UNION OF INDIA Vs. CAREWS PHARMACEUTICALS

JUDGEMENT

(1.) This was an appeal from an order dated June 26, 1992. The writ petitioners, who were the respondents in this appeal, were manufacturers of 'combiflam' tablets since 1984. Admittedly, the formulation of such tablets included two bulk drugs, being 'paracetamol' and 'ibuprofan'. In 1985 it came to the notice of the concerned authorities that the sales turnover of combiflam tablets exceeded Rs. 50 lac, and according to them, the respondent No.1 became liable to obtain approval of the concerned authorities, regarding the fixation of the minimum retail price for the sale of the combiflam tablets.

(2.) The writ petitioners had contended, that M/s. Carews Pharmaceuticals Ltd. the respondent No.1, hereinafter referred to as "the company", was a lawfully registered owner of the trade mark "combiflam", and that it had been marketing the product under its trade name, independently and entirely on its own, as a small scale unit. The company, it was contended, was consequently entitled to be exempted from obtaining approval of the concerned authorities as regards the fixation of the minimum price of the product. Such exemption, according to the respondents had been allowed under the provisions contained in the Notification dated July 21, 1988, issued by the Ministry of Industries, Department of Chemicals and Petro Chemicals. It was their case, that the Notification dated July 21, 1988 had been made upon the promulgation of a new set of rules, stipulated under the Drugs (Prices Control) Order 1987, which came into effect on August 26, 1987. I shall refer to the Drugs (Prices Control) Order, 1987 as DPCO for short, in this judgment. It was submitted by counsel for the respondents that in accordance with sub-clause (iii), in relation to formulations of drugs, as specified in Category II of the Third Schedule of the Drugs (Prices Control) Order, 1987, the company had duly furnished the necessary declaration, and had claimed that the company was exempted from the operation of any of the provisions of the DPCO, 1987 in so far as they related to the specified formulations of drugs. According to the petitioners, for the purpose of marketing facilities and quick payment, there were certain arrangements with Roussel India Limited, and that prices were to be agreed from time to time between them.
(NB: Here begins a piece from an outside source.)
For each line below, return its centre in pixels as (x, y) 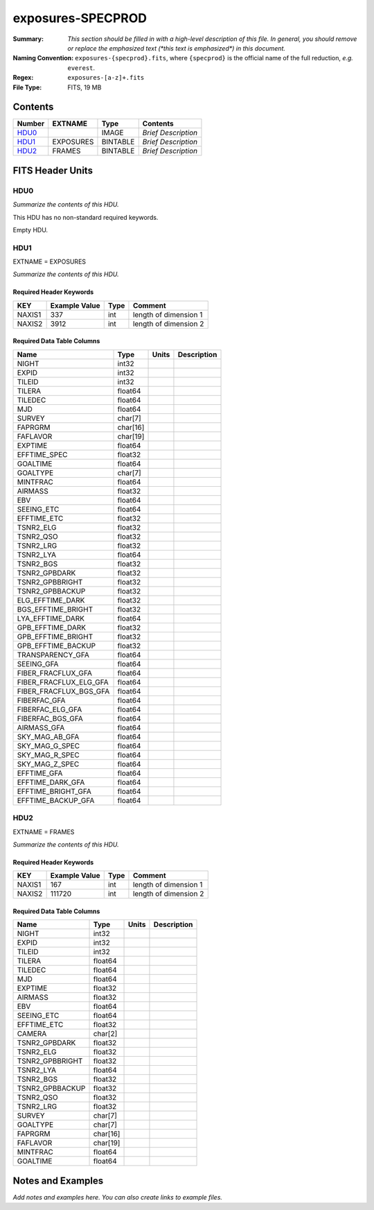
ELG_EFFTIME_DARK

(3.) It was argued, by counsel for the appellants, that in addition to the liability of the respondents for failure to obtain price approval as their sales turnover had crossed the sum of Rs.50 lac, they were in deliberate violation of the provisions of the Drugs (Prices Control) Order dated 1979 as 1987. He submitted that an order dated December 12, 1988, had been issued by the concerned authorities on the basis that the respondents had been marketing their product combiflam without the necessary price approval, and directed the company to show cause as to why action should not be taken against it. According to the appellants, at the time of the publication of the said Notification dated 21st July, 1988 and also at the time of the submission of the Declaration on 22nd August, 1988 'paracetamol' was specified as Category I and 'ibuprofan' as Category II bulk drugs. Combiflam tablets, therefore, according to them, contained bulk drugs specified in both Categories I & II, and in terms of the proviso to paragraph 7(b) of the Drugs (Prices Control) Order, 1987 the formulation would be regarded as being a Category I drug, and consequently the company was not entitled to the exemption from obtaining the approval of the minimum retail price.